Сначала оба беседовали между собой довольно мирно, но постепенно голоса их сделались громче. Особенно горячился старик. Он размахивал руками, топтался на месте, подпрыгивал как петух и хлопал ладонями.
Зине было ясно, что между обоими идет горячий спор из-за нее, но в чем было дело, она, не зная языка, не могла понять.
Несколько человек из группы чеченцев, сидевших в стороне, подошли к спорившим и стали около старика, который время от времени обращался к ним с несколькими словами, как бы ожидая от них поддержки или совета, но те, казалось, были не на его стороне. Это можно было заключить из того, как старик несколько раз чуть не с пеной у рта бросался на них с сжатыми кулаками и что-то кричал им в лицо, должно быть, ругательства. Наконец, как бы выбившись из сил, он неожиданно плюнул, топнул ногой, сразу сел на землю и замолчал.
Споривший с ним гигант крикнул стоявшим невдалеке от него и не принимавшим никакого участия в споре джигитам; те побежали и через минуту подвели к сидевшему на земле старику красивого темно-гнедого коня, оседланного прекрасным седлом, сплошь отделанным в серебро. Старик едва взглянул на лошадь и жестом приказал отвести и поставить ее сзади себя. Следом за верховой лошадью ему подвели другую, обыкновенную вьючную клячу, нагруженную целым ворохом всевозможного имущества: тут были и подушки, и самовар, и узлы, из которых торчали мех и концы какой-то одежды. Все это, очевидно, было награблено в набеге на какой-нибудь русский поселок.
Когда навьюченная лошадь также была отведена в сторону, старик встал и, обращаясь к столпившимся за ним джигитам, резким голосом отдал какое-то приказание. Джигиты засуетились, бросились к пасшимся неподалеку лошадям, подтянули подпруги, поправили седла и, вскочив на своих коней, сбились в одну кучу. Старик сел на только что полученного темно-гнедого скакуна и, подъехав к молодому чеченцу, дружелюбно протянул ему руку, которую тот пожал с видимой неохотой.
Через минуту старик и его маленький отряд, состоявший из десяти человек, гуськом потянулись по узкой тропинке, змеею извивающейся на вершину соседней горы.
У ручья в долине остался молодой чеченец и люди его отряда. Их было больше, чем у старика, и вооружены и одеты они были лучше. Оставшись один, молодой чеченец подошел к Зине и, вынув из ножен кинжал, с удивительной ловкостью рассек узлы, стягивавшие ее ноги и руки. Затем он подошел к сложенным в стороне вьюкам, порылся там, вытащил какую-то хламиду и бросил ее Зине.

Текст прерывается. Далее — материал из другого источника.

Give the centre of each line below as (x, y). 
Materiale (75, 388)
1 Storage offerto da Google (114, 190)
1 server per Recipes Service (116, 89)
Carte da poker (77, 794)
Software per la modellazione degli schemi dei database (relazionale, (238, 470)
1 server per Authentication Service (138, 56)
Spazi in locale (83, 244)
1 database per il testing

Это был мужской халат. Как он попал в число награбленной добычи, трудно было себе представить, но Зина обрадовалась ему несказанно. Она торопливо накинула его на себя, продела в рукава руки и туго обвязала вокруг талии. В этом костюме, с развязанными руками и ногами, она почувствовала себя гораздо бодрей. Что-то похожее на чувство благодарности к великодушному горцу шевельнулось в ней, и, поймав на себе его взгляд, она нашла силы улыбнуться ему.